---- Records to process
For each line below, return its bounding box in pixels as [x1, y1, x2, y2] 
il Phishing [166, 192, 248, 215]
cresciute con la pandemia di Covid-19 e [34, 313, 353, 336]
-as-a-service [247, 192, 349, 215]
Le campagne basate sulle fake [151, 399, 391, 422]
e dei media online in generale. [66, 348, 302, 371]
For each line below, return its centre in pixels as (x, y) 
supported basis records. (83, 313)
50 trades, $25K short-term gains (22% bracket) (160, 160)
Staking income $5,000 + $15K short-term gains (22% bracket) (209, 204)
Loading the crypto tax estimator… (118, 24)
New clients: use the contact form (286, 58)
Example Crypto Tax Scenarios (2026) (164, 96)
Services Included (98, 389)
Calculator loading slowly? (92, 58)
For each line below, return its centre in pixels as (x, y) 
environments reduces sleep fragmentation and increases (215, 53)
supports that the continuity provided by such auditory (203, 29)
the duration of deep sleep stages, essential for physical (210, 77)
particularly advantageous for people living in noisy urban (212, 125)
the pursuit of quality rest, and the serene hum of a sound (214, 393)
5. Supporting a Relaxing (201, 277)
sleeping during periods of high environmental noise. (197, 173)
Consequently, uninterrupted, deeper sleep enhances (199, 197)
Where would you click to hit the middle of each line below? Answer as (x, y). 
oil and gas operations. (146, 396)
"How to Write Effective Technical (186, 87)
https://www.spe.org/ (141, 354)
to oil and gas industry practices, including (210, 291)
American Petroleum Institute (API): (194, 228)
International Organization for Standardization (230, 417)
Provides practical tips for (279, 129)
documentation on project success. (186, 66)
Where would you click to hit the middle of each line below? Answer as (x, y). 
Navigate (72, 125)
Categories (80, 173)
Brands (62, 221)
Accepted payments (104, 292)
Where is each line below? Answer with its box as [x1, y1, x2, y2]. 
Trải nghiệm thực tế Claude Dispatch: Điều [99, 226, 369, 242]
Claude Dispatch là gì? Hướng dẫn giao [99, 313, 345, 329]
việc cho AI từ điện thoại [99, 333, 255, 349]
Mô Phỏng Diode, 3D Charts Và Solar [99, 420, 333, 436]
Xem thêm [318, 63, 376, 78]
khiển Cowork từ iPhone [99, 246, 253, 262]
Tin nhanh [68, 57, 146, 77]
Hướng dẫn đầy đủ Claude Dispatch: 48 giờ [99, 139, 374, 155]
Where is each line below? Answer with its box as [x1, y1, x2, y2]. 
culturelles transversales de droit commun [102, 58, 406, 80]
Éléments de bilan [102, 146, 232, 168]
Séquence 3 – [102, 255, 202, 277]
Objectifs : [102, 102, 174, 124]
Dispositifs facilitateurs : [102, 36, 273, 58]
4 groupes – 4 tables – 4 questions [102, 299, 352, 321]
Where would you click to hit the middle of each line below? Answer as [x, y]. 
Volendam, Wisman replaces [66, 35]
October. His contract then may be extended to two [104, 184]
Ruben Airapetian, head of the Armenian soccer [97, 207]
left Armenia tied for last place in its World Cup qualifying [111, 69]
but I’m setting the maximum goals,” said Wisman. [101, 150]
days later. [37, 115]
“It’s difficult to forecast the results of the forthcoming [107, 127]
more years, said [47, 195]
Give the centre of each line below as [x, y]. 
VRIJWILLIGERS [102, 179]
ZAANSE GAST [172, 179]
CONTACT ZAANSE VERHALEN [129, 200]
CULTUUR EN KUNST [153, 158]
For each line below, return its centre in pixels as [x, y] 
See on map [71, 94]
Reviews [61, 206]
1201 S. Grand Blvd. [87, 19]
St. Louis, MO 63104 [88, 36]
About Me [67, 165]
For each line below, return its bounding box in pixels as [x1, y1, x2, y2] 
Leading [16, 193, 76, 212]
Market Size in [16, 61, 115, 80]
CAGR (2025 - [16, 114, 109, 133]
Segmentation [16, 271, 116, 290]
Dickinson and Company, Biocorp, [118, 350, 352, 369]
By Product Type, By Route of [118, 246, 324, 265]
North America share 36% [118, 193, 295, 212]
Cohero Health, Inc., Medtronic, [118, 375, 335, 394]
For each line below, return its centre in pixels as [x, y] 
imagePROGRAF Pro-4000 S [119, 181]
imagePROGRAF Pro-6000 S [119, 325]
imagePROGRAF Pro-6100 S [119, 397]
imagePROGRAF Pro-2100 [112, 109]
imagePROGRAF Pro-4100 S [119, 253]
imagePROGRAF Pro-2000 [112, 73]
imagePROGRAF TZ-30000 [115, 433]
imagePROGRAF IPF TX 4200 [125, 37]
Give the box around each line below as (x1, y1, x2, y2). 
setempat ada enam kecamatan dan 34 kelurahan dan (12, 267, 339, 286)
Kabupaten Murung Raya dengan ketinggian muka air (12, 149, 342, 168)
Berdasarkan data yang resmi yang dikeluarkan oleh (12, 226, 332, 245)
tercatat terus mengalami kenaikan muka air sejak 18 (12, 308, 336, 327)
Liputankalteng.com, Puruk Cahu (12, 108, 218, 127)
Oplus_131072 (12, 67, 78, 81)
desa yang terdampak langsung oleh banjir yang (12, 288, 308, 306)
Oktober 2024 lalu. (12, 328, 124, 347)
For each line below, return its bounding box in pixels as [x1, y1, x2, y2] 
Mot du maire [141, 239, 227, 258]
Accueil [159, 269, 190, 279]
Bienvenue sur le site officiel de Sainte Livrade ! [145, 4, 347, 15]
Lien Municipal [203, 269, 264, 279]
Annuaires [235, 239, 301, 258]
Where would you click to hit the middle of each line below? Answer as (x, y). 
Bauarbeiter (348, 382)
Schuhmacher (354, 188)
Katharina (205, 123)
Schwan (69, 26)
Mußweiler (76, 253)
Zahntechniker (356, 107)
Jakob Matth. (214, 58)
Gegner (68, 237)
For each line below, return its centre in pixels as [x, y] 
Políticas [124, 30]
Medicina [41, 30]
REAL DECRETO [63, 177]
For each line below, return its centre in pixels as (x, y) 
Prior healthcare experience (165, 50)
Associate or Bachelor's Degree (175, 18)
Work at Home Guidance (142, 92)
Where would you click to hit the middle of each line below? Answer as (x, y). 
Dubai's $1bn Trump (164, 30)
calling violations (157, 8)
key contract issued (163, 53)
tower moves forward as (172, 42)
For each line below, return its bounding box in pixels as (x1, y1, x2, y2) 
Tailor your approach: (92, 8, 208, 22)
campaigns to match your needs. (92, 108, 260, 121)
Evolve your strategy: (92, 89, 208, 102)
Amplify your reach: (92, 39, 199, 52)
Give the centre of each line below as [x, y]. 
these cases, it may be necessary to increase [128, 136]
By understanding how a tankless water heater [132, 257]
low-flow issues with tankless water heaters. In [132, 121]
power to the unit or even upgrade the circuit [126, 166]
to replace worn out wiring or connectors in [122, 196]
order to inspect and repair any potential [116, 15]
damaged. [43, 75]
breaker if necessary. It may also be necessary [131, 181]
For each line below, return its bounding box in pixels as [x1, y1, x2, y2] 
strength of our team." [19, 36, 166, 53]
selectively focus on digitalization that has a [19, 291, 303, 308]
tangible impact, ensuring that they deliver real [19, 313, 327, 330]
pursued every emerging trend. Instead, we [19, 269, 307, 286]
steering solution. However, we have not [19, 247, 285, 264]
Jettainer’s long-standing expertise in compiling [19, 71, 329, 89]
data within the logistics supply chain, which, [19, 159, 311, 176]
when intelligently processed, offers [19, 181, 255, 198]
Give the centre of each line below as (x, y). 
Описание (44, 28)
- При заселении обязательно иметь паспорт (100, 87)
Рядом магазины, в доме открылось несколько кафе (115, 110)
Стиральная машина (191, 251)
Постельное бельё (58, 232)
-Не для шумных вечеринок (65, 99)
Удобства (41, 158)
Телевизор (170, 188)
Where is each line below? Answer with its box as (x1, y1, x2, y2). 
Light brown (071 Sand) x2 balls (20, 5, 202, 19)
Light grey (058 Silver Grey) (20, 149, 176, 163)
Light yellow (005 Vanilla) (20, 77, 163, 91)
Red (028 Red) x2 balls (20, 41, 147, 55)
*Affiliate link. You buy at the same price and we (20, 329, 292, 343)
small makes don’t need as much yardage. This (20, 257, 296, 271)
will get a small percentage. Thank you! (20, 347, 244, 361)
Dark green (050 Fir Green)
--------
(Task prompt): One inclusive range is required: first line of the data through the line containing "American Petroleum Institute". Set it down exactly and output nothing else.

(Response box):
For each line below, return its bounding box in pixels as [x1, y1, x2, y2] 
il Phishing [166, 192, 248, 215]
cresciute con la pandemia di Covid-19 e [34, 313, 353, 336]
-as-a-service [247, 192, 349, 215]
Le campagne basate sulle fake [151, 399, 391, 422]
e dei media online in generale. [66, 348, 302, 371]
For each line below, return its centre in pixels as (x, y) 
supported basis records. (83, 313)
50 trades, $25K short-term gains (22% bracket) (160, 160)
Staking income $5,000 + $15K short-term gains (22% bracket) (209, 204)
Loading the crypto tax estimator… (118, 24)
New clients: use the contact form (286, 58)
Example Crypto Tax Scenarios (2026) (164, 96)
Services Included (98, 389)
Calculator loading slowly? (92, 58)
For each line below, return its centre in pixels as (x, y) 
environments reduces sleep fragmentation and increases (215, 53)
supports that the continuity provided by such auditory (203, 29)
the duration of deep sleep stages, essential for physical (210, 77)
particularly advantageous for people living in noisy urban (212, 125)
the pursuit of quality rest, and the serene hum of a sound (214, 393)
5. Supporting a Relaxing (201, 277)
sleeping during periods of high environmental noise. (197, 173)
Consequently, uninterrupted, deeper sleep enhances (199, 197)
Where would you click to hit the middle of each line below? Answer as (x, y). 
oil and gas operations. (146, 396)
"How to Write Effective Technical (186, 87)
https://www.spe.org/ (141, 354)
to oil and gas industry practices, including (210, 291)
American Petroleum Institute (API): (194, 228)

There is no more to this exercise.